Task statement – Would you repeat the whole listing exactly, pictures excluded?

Entries supplied –

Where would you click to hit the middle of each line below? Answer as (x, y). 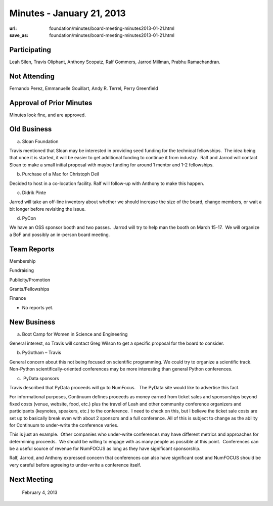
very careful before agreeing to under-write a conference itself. (75, 465)
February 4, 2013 (40, 492)
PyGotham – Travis (42, 353)
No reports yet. (38, 307)
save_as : (19, 35)
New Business (32, 322)
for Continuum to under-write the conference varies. (64, 425)
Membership (22, 261)
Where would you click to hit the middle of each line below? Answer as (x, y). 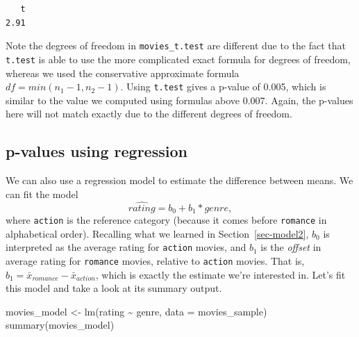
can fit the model (42, 194)
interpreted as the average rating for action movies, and (126, 247)
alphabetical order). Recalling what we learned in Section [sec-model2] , (157, 233)
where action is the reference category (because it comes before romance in (166, 220)
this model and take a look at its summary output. (114, 288)
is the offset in (291, 247)
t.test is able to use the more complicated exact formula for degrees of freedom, (178, 59)
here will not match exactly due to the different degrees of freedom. (149, 114)
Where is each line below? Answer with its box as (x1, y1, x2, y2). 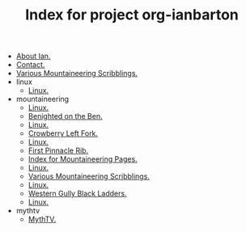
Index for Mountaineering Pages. (28, 154, 138, 164)
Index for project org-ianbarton (25, 6, 239, 24)
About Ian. (15, 51, 51, 61)
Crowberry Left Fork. (28, 129, 99, 138)
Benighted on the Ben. (28, 112, 103, 121)
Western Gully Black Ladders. (28, 188, 127, 199)
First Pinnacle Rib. (28, 146, 89, 155)
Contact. (15, 60, 45, 70)
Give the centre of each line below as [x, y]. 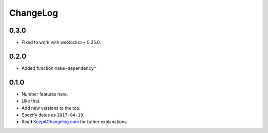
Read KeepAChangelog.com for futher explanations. [75, 122]
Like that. [31, 101]
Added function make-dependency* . [60, 68]
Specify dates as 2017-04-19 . [53, 115]
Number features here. [45, 94]
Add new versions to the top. [51, 108]
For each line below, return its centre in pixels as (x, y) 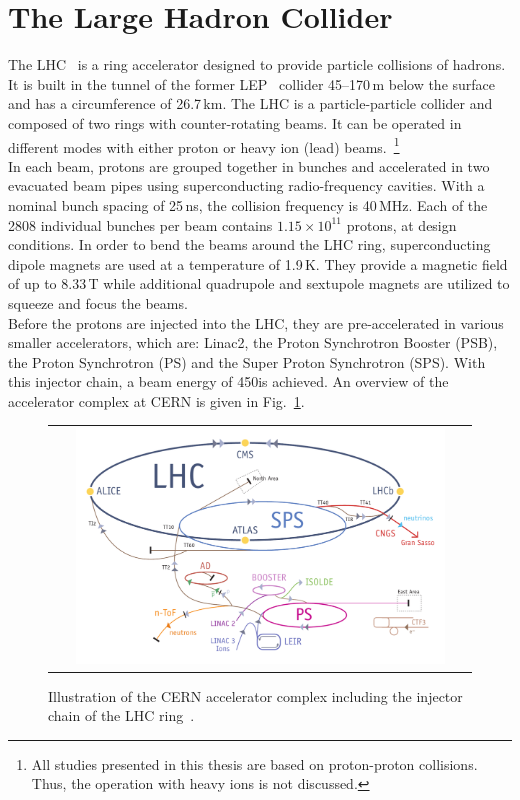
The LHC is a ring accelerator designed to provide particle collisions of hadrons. (257, 64)
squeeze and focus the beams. (98, 302)
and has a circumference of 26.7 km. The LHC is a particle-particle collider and (250, 103)
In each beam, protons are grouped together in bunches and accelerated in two (249, 165)
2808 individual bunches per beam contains (140, 224)
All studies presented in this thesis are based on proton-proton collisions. (254, 763)
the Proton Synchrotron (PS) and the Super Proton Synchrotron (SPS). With (247, 361)
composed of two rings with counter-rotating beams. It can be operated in (235, 122)
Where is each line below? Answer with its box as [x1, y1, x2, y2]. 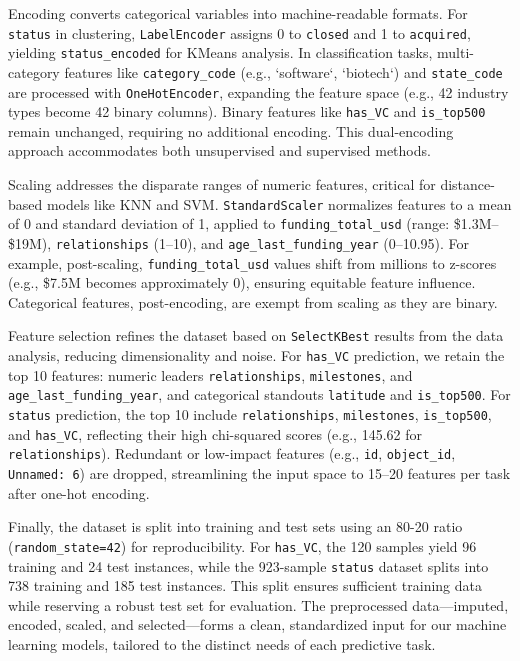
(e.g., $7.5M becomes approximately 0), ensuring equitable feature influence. [8, 272, 476, 293]
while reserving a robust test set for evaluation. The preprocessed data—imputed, [8, 594, 509, 615]
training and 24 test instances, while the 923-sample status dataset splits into [8, 555, 489, 576]
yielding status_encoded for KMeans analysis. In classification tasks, [8, 42, 433, 63]
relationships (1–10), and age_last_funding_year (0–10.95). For [55, 232, 470, 253]
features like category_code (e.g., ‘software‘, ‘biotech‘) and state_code [64, 61, 503, 82]
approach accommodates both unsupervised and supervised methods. [8, 140, 431, 161]
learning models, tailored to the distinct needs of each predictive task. [8, 634, 436, 654]
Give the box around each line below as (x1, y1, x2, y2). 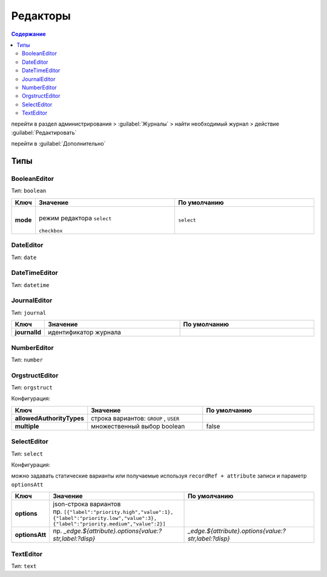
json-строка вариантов (53, 500, 121, 508)
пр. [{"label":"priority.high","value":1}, (53, 507, 174, 516)
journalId (15, 328, 42, 337)
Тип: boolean (11, 187, 47, 194)
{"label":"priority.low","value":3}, (53, 515, 157, 522)
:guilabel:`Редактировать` (11, 129, 77, 136)
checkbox (38, 228, 63, 234)
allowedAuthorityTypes (15, 414, 84, 422)

Problem solution –
Where would you click to hit the middle of each line below? Answer as (x, y). 
very careful before agreeing to under-write a conference itself. (75, 465)
February 4, 2013 (40, 492)
PyGotham – Travis (42, 353)
No reports yet. (38, 307)
save_as : (19, 35)
New Business (32, 322)
for Continuum to under-write the conference varies. (64, 425)
Membership (22, 261)
Where would you click to hit the middle of each line below? Answer as (x, y). 
can fit the model (42, 194)
interpreted as the average rating for action movies, and (126, 247)
alphabetical order). Recalling what we learned in Section [sec-model2] , (157, 233)
where action is the reference category (because it comes before romance in (166, 220)
this model and take a look at its summary output. (114, 288)
is the offset in (291, 247)
t.test is able to use the more complicated exact formula for degrees of freedom, (178, 59)
here will not match exactly due to the different degrees of freedom. (149, 114)
Where is each line below? Answer with its box as (x1, y1, x2, y2). 
Index for Mountaineering Pages. (28, 154, 138, 164)
Index for project org-ianbarton (25, 6, 239, 24)
About Ian. (15, 51, 51, 61)
Crowberry Left Fork. (28, 129, 99, 138)
Benighted on the Ben. (28, 112, 103, 121)
Western Gully Black Ladders. (28, 188, 127, 199)
First Pinnacle Rib. (28, 146, 89, 155)
Contact. (15, 60, 45, 70)
Give the centre of each line below as [x, y]. 
Read KeepAChangelog.com for futher explanations. [75, 122]
Like that. [31, 101]
Added function make-dependency* . [60, 68]
Specify dates as 2017-04-19 . [53, 115]
Number features here. [45, 94]
Add new versions to the top. [51, 108]
For each line below, return its centre in pixels as (x, y) 
The LHC is a ring accelerator designed to provide particle collisions of hadrons. (257, 64)
squeeze and focus the beams. (98, 302)
and has a circumference of 26.7 km. The LHC is a particle-particle collider and (250, 103)
In each beam, protons are grouped together in bunches and accelerated in two (249, 165)
2808 individual bunches per beam contains (140, 224)
All studies presented in this thesis are based on proton-proton collisions. (254, 763)
the Proton Synchrotron (PS) and the Super Proton Synchrotron (SPS). With (247, 361)
composed of two rings with counter-rotating beams. It can be operated in (235, 122)
Where is each line below? Answer with its box as [x1, y1, x2, y2]. 
(e.g., $7.5M becomes approximately 0), ensuring equitable feature influence. [8, 272, 476, 293]
while reserving a robust test set for evaluation. The preprocessed data—imputed, [8, 594, 509, 615]
training and 24 test instances, while the 923-sample status dataset splits into [8, 555, 489, 576]
yielding status_encoded for KMeans analysis. In classification tasks, [8, 42, 433, 63]
relationships (1–10), and age_last_funding_year (0–10.95). For [55, 232, 470, 253]
features like category_code (e.g., ‘software‘, ‘biotech‘) and state_code [64, 61, 503, 82]
approach accommodates both unsupervised and supervised methods. [8, 140, 431, 161]
learning models, tailored to the distinct needs of each predictive task. [8, 634, 436, 654]
Give the box around each line below as (x1, y1, x2, y2). 
json-строка вариантов (53, 500, 121, 508)
пр. [{"label":"priority.high","value":1}, (53, 507, 174, 516)
journalId (15, 328, 42, 337)
Тип: boolean (11, 187, 47, 194)
{"label":"priority.low","value":3}, (53, 515, 157, 522)
:guilabel:`Редактировать` (11, 129, 77, 136)
checkbox (38, 228, 63, 234)
allowedAuthorityTypes (15, 414, 84, 422)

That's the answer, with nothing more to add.